I have been listening to a ton of stuff when I'm in the lab, because a lot of the chlorophyll readings are super repetitive, just like pipette this, and grind this, and put it over there. And so I listen to a lot of like radio or podcast things—a bunch of things about people studying apes, like bonobos and chimpanzees, so that stuff has been really exciting to me.


The cases of Madeline and Carol suggest that the experience of time spent in the lab doing manual tasks over and over vitally clarified what kind of scientist they would like to be. It’s hard to know if one likes pipetting “96 well plates of cells all day” until one has the opportunity to do it, and hard to know what it’s like to work inside if one has only ever worked outside. From the REU’s point of view, both students’ experiences were successful, as they resulted in learning students would not have been able to do at their home institutions.


Yet the students learned more than about their individual affinity for science through repetitive work. Repetition of manual tasks was essential for them to learn the practice of science, itself. Significantly, my informants noted that they learned laboratory techniques by watching and repeating them over time. Writing played a very limited role in learning, for example, how to make solutions, pipette, and take measurements. When they did mention the role of writing in learning these techniques, they invoked writing as memory aid. But mostly, they invoked practice. As Carol observed: “The spectrophotometer is one of the big procedures that I do and at first I was like, how am I going to remember these things? I don't know if I should be writing it down . . . . I think with practice it gets better.” Some techniques were harder than others, however, such that ten weeks of practice provided insufficient time to master them. As I discuss below, learning through repetitive “doing” over time is not simply an alternative way to learn things that could otherwise have been learned through writing. It is a different kind of learning that engages different parts of the brain altogether.

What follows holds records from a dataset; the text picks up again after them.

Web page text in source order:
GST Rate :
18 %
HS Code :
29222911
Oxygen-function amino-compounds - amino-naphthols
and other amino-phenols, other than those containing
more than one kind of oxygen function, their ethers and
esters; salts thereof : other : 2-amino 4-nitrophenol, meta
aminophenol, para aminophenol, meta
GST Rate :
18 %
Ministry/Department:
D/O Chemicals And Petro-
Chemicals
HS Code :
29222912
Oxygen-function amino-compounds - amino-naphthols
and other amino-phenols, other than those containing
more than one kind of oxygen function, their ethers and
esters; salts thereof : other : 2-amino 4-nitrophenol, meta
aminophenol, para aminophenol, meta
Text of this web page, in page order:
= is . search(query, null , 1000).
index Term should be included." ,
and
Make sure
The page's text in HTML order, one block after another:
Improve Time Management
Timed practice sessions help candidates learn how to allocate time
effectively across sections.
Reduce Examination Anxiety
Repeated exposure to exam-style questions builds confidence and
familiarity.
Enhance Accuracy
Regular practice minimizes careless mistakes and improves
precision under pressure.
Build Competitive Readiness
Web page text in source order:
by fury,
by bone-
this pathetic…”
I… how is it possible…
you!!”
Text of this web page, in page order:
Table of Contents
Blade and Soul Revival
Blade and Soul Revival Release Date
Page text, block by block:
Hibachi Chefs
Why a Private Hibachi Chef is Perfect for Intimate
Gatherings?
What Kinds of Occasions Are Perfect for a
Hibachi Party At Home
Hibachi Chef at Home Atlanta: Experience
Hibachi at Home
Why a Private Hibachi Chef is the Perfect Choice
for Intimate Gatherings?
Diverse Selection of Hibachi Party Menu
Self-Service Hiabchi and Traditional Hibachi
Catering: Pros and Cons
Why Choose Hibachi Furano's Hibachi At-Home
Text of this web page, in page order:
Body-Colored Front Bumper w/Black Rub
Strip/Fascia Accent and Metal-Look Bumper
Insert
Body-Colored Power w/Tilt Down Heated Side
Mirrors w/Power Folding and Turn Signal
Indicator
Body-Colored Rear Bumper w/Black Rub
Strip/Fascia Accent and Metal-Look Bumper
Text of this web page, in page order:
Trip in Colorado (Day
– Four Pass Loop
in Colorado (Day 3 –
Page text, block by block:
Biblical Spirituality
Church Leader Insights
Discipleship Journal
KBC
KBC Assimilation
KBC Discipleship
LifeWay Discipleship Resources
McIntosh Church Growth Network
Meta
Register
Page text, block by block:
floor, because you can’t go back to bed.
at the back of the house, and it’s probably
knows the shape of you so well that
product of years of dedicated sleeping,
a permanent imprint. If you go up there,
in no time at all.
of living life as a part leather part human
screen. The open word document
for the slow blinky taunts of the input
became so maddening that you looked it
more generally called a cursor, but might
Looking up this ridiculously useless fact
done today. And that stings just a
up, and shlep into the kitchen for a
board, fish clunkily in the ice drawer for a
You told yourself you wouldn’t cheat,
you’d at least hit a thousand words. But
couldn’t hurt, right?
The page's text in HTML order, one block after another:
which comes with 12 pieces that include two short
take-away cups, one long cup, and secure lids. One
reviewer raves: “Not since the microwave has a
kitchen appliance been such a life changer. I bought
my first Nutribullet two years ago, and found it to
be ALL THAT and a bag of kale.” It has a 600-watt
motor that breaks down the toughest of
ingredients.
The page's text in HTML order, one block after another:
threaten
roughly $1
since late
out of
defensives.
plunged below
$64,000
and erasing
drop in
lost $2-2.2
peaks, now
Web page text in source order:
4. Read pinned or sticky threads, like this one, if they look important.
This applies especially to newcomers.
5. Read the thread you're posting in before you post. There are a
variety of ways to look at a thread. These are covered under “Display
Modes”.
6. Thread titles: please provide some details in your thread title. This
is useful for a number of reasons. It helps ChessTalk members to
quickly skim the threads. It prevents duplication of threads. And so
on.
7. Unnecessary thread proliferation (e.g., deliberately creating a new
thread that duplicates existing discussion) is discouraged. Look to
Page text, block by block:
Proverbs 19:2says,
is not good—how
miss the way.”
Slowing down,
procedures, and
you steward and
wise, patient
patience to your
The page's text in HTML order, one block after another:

“With Practice, It Gets Better”

“I’m never bored in my lab,” Stefan told me. “If I'm not doing the solution, I'm doing the pipettes. I have different tasks at the same time.” Stefan, a rising junior from a mid-tier university in Puerto Rico, was assigned an REU project that was daunting in its requirements for manual dexterity.  His mentor, Professor Kent, told me that the experiment she had assigned Stefan was so difficult that pulling it off without assistance was “like sailing a boat by yourself.”

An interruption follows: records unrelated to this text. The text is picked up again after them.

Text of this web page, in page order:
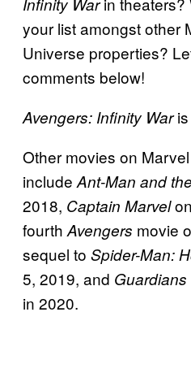
your list amongst other
Universe properties?
comments below!
Avengers: Infinity War
Other movies on
include Ant-Man and
2018, Captain Marvel
fourth Avengers movie
sequel to Spider-Man:
5, 2019, and
in 2020.
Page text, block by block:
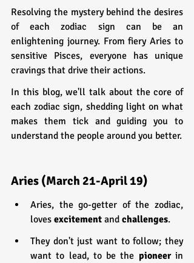
Resolving the mystery behind the desires
of each zodiac sign can be an
enlightening journey. From fiery Aries to
sensitive Pisces, everyone has unique
cravings that drive their actions.
In this blog, we'll talk about the core of
each zodiac sign, shedding light on what
makes them tick and guiding you to
understand the people around you better.
Aries (March 21-April 19)
Aries, the go-getter of the zodiac,
loves excitement and challenges.
They don't just want to follow; they
want to lead, to be the pioneer in
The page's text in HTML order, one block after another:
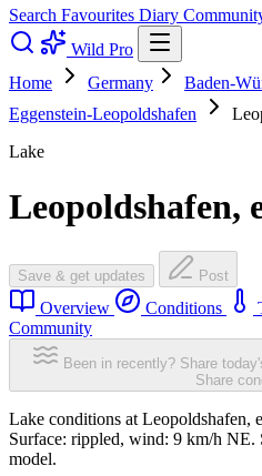
Search Favourites Diary
Wild Pro
Home
Germany Baden-
Eggenstein-Leopoldshafen
Lake
Leopoldshafen,
Save & get updates Post
Overview Conditions
Community
Been in recently? Share
Share
Lake conditions at Leopoldshafen,
Surface: rippled, wind: 9 km/h NE.
model.

Stefan rose to the challenge, finding excitement in the very activities that fellow multi-tasker Carol had found onerous:


The solutions go like [snaps his fingers]. I make 500 ml and that goes in three days of work. That solution has to be made, pH'd, and you have to check the concentration with a machine. You have to be very meticulous about the solutions because if you make a sloppy solution, you're going to get sloppy results. It’s trying to get the least amount of sources of error; it's very important.


Stefan perceived each step in the experiment as just as important as every other step. As Stefan noted, “it’s very important” that the solution be made precisely. If the task isn’t done correctly each and every time it is repeated, science itself doesn’t happen.


Stefan had a naturally inquisitive mind. His lack of boredom at the Lab was a stark change from life at his home institution where he was, he told me, frequently bored.  Although he achieved a perfect score on his college math boards and was admitted to the premier engineering college in Puerto Rico, poor high school guidance steered him toward a less challenging college closer to home. There, he could—and did—Google the results to his labs. He had majored in biology in part to satisfy family desire (his parents were dentists, pro-medical career, and, as he put it, “anti-research”), but also to escape his growing obsession with computers: “I was so into computers, I was turning into one.” By seventh grade, he knew how to program in five languages. By ninth grade he was writing and selling games. By 12th grade, he realized he had to pick a college major other than computer science because his college would have no courses to offer him: "I knew how to program perfectly. It's like knowing you have a fluent accent.”  He also wanted a social life, and if he continued to program, he realized, he would never go out.  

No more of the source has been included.